Distance (in mL) from point estimate to limit of 95% CI vs. sample size (per group)

For example, a sample size of 100 patients per group would result in a 95% CI that extends no further than 68 mL (half the interval) from the observed point estimate with 95% chance. While this precision is acceptable for discriminating a particular dose level from placebo, it lacks the precision to reliably construct a graded dose response relationship. To discriminate doses with the precision necessary to reconstruct a graded dose response, much larger sample sizes would be required. For example, Fig. 11.9 shows that 500 patients per group would provide a precision of no more than 30 mL (half the interval) with 95% chance.

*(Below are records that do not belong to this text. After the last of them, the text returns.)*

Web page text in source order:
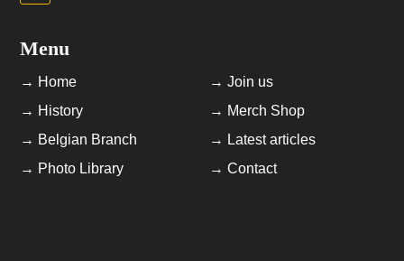
Menu
→ Home
→ History
→ Belgian Branch
→ Photo Library
→ Join us
→ Merch Shop
→ Latest articles
→ Contact
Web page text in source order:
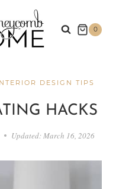
0
DESIGN TIPS
HACKS
Updated: March 16, 2026
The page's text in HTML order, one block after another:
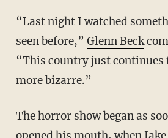
“Last night I watched something I’ve never
seen before,” Glenn Beck
“This country just continues
more bizarre.”
The horror show began as soon as Biden
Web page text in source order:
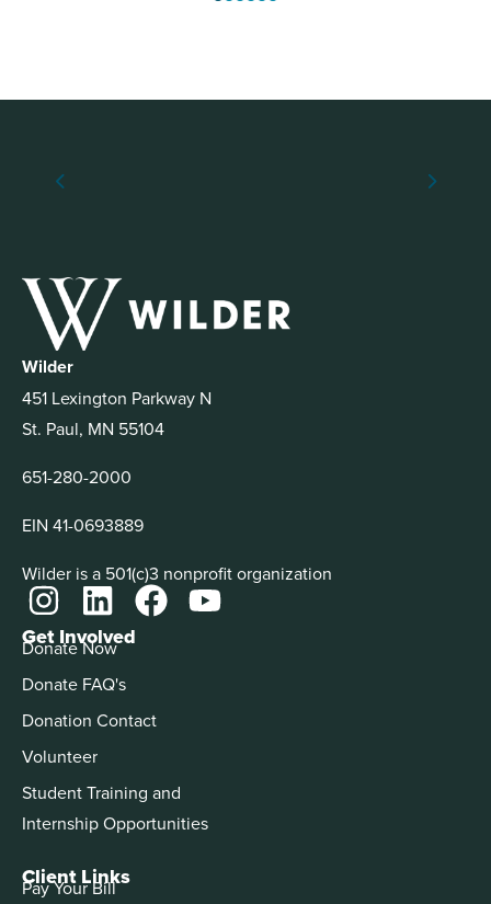
Wilder
451 Lexington Parkway N
St. Paul, MN 55104
651-280-2000
EIN 41-0693889
Wilder is a 501(c)3 nonprofit organization
Get Involved
Donate Now
Donate FAQ's
Donation Contact
Volunteer
Student Training and
Internship Opportunities
Client Links
Pay Your Bill
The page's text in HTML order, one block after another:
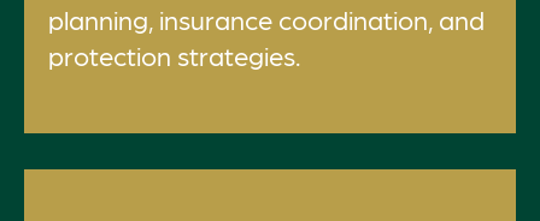
planning, insurance coordination, and
protection strategies.
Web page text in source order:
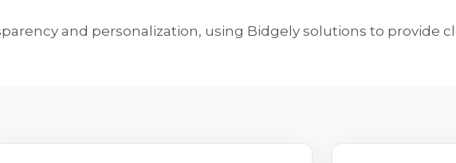
and personalization, using Bidgely solutions to provide
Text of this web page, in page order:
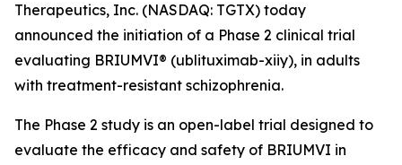
Therapeutics, Inc. (NASDAQ: TGTX) today
announced the initiation of a Phase 2 clinical trial
evaluating BRIUMVI® (ublituximab-xiiy), in adults
with treatment-resistant schizophrenia.
The Phase 2 study is an open-label trial designed to
evaluate the efficacy and safety of BRIUMVI in
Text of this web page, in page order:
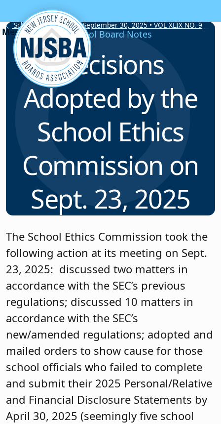
Skip to content
School Board Notes • September 30, 2025 • VOL XLIX NO. 9
School Board Notes
Decisions
Adopted by the
School Ethics
Commission on
Sept. 23, 2025
The School Ethics Commission took the
following action at its meeting on Sept.
23, 2025: discussed two matters in
accordance with the SEC’s previous
regulations; discussed 10 matters in
accordance with the SEC’s
new/amended regulations; adopted and
mailed orders to show cause for those
school officials who failed to complete
and submit their 2025 Personal/Relative
and Financial Disclosure Statements by
April 30, 2025 (seemingly five school
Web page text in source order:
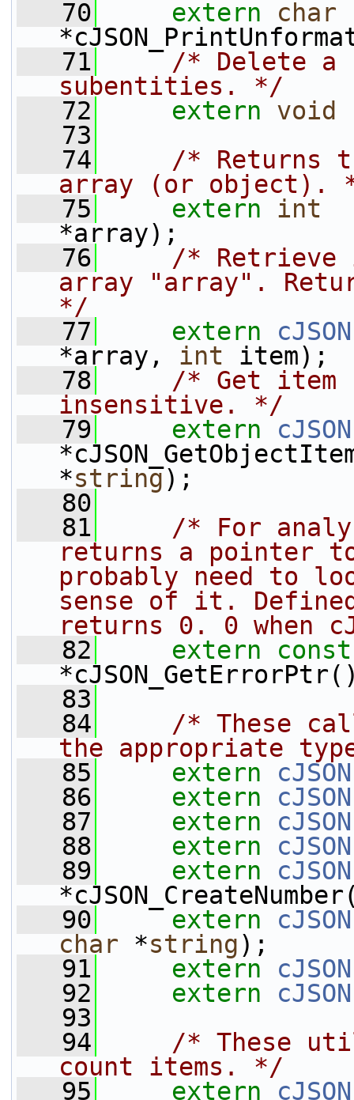
   70
extern
char
   71
/* Delete a
subentities. */
   72
extern void
   73
   74
/* Returns
array (or object).
   75
extern int
*array);
   76
/* Retrieve
array "array".
*/
   77
extern cJSON
*array, int item);
   78
/* Get item
insensitive. */
   79
extern
cJSON
*string);
   80
   81
/* For
returns a pointer
probably need to
sense of it. Defined
returns 0. 0 when
   82
extern
const
   83
   84
/* These
the appropriate
   85
extern cJSON
   86
extern cJSON
   87
extern cJSON
   88
extern cJSON
   89
extern
cJSON
   90
extern cJSON
char *string);
   91
extern cJSON
   92
extern cJSON
   93
   94
/* These
count items. */
   95
extern cJSON
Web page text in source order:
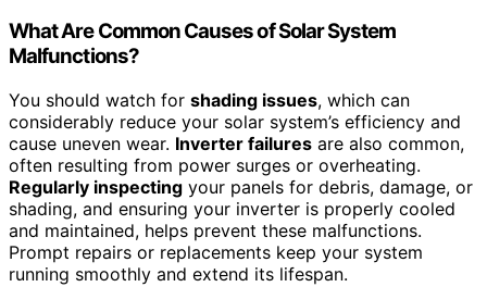
What Are Common Causes of Solar System
Malfunctions?
You should watch for shading issues, which can
considerably reduce your solar system’s efficiency and
cause uneven wear. Inverter failures are also common,
often resulting from power surges or overheating.
Regularly inspecting your panels for debris, damage, or
shading, and ensuring your inverter is properly cooled
and maintained, helps prevent these malfunctions.
Prompt repairs or replacements keep your system
running smoothly and extend its lifespan.
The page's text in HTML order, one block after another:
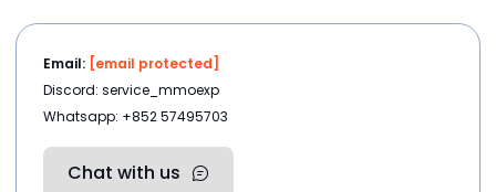
Email: [email protected]
Discord: service_mmoexp
Whatsapp: +852 57495703
Chat with us
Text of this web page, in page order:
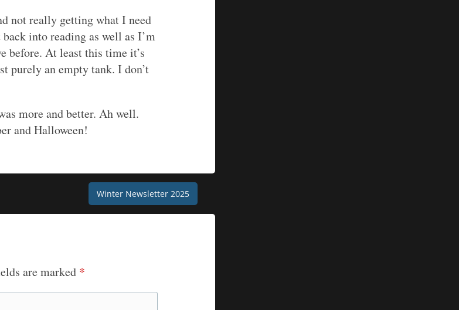
not really getting what I need
into reading as well as I’m
before. At least this time it’s
purely an empty tank. I don’t
more and better. Ah well.
and Halloween!
Winter Newsletter 2025
are marked *
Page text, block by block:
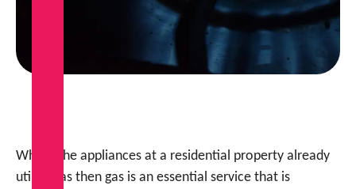
Where the appliances at a residential property already
utilise gas then gas is an essential service that is
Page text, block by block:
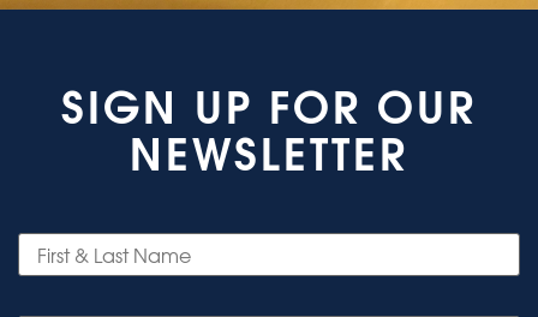
SIGN UP FOR OUR
NEWSLETTER

The precision with which the response to adjacent doses can be estimated is the measure by which we can reliably reconstruct the graded response over the dose range. The higher the precision, the easier it will be to robustly identify the threshold to the plateau of the dose response relationship. By the same token, the lower the precision, the higher the likelihood that too low a dose will be identified as being significantly different from the plateau of the dose response.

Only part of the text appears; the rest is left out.